# Recruiting Term Glossary



## Jason Svoboda

*Contact* occurs any time a coach has any face-to-face contact with a prospective student-athlete or the prospect’s parents off the college’s campus and says more than hello. A contact also occurs if a coach has any contact with the prospective student-athlete or his or her parents at the prospective student-athlete’s high school or any location where the prospect is engaging in competition or practice.

*Contact period* is the time when a college coach may have in-person contact with a prospective student-athlete and the prospect’s parents on or off the college’s campus. The coach may also watch the prospective student-athlete play or visit his or her high school. The prospect and the parents may visit a college campus, and the coach may write and telephone during this period.

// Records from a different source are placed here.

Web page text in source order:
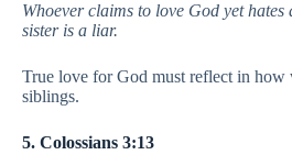
Whoever claims to love God yet hates
sister is a liar.
True love for God must reflect in how
siblings.
5. Colossians 3:13
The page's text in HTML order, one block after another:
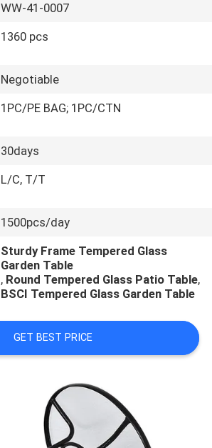
WW-41-0007
1360 pcs
Negotiable
1PC/PE BAG; 1PC/CTN
30days
L/C, T/T
1500pcs/day
Sturdy Frame Tempered Glass
Garden Table
, Round Tempered Glass Patio Table,
BSCI Tempered Glass Garden Table
GET BEST PRICE
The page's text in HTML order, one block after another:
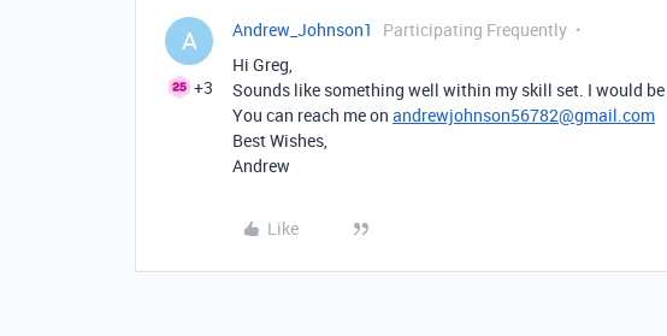
A
+3
Andrew_Johnson1 Participating Frequently
Hi Greg,
Sounds like something well within my skill set. I would
You can reach me on andrewjohnson56782@gmail.com
Best Wishes,
Andrew
Like
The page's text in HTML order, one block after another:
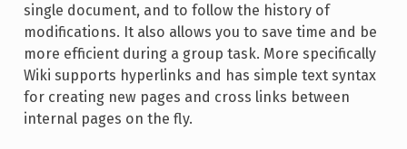
single document, and to follow the history of
modifications. It also allows you to save time and be
more efficient during a group task. More specifically
Wiki supports hyperlinks and has simple text syntax
for creating new pages and cross links between
internal pages on the fly.
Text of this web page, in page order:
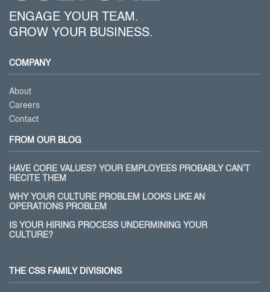
ENGAGE YOUR TEAM.
GROW YOUR BUSINESS.
COMPANY
About
Careers
Contact
FROM OUR BLOG
HAVE CORE VALUES? YOUR EMPLOYEES PROBABLY CAN’T
RECITE THEM
WHY YOUR CULTURE PROBLEM LOOKS LIKE AN
OPERATIONS PROBLEM
IS YOUR HIRING PROCESS UNDERMINING YOUR
CULTURE?
THE CSS FAMILY DIVISIONS
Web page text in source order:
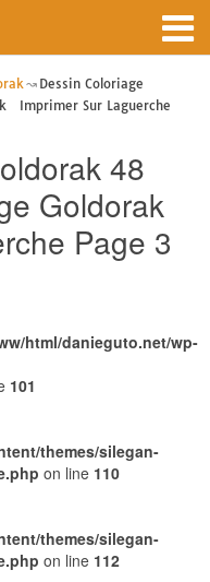
Dessin Coloriage
Imprimer Sur Laguerche
48
Goldorak
Page 3
html/danieguto.net/wp-
101
themes/silegan-
on line 110
themes/silegan-
on line 112

*Dead period* is a time when the college coach may not have any in-person contact with the prospective student-athlete or the prospect’s parents at any time. The coach may write and telephone during this time.

*Evaluation* is an activity by a coach to evaluate a prospective student-athlete’s academic or athletics ability. This would include visiting the prospective student-athlete’s high school or watching the prospect practice or compete.

*Evaluation period* is the time a college coach may watch a prospective student-athlete play or visit the high school but cannot have any in-person conversations with the possible recruit or the parents off the college’s campus. The prospective student-athlete and the parents can visit a college campus during this period and a coach may call or write during this period.

*National Letter of Intent* is the document a prospective student-athlete signs when he or she agrees to attend the designated college or university for one academic year. According to the terms of the National Letter of Intent program, participating institutions agree to provide athletics financial aid for one academic year to the student-athlete, provided he or she is admitted to the institution and is eligible for financial aid under NCAA rules. An important provision of the National Letter of Intent program is a recruiting prohibition applied after a prospective student-athlete signs a National Letter of Intent. This prohibition requires participating institutions to cease recruitment of a prospective student-athlete once a National Letter of Intent is signed with another institution.

*Official visit* is a prospective student-athlete’s visit to a college campus paid for by the college. The college can pay for transportation to and from the college, room and meals (three per day) while visiting and reasonable entertainment expenses, including three complimentary admissions to a home athletics contest. NCAA recruiting bylaws limit the number of official visits a recruit may take to five.

*Prospective student-athlete* is the title given when a student enters ninth grade. It also applies when, before a student’s ninth-grade year, a college gives the student, the student’s relatives or their friends any financial aid or other benefits that the college does not generally provide to prospective students.

*Quiet period* is a time when the college may not have any in-person talk with the prospective student-athlete or the parents off the college’s campus. The coach may not watch the prospect play or practice.The prospective student-athlete can visit college campuses during this time and a coach may write or telephone.

*Unofficial visit* is any visit by a prospective student-athlete and their parents to a college campus paid for by the prospective student athlete or the prospect’s parents. The only expense the prospective student-athlete can receive from the college is three complimentary admissions to a home athletics contest. The prospect may make as many visits as he or she likes and may take the visits at any time. The only time the prospective student-athlete cannot talk with a coach during an unofficial visit is during a dead period.

*Verbal commitment* is the phrase used to describe a college-bound student-athlete’s commitment to a school before he or she is able to sign a National Letter of Intent. A college-bound student athlete can announce a verbal commitment at any time. While verbal commitments have become popular, they are NOT binding on either the college-bound student-athlete or the school.


----------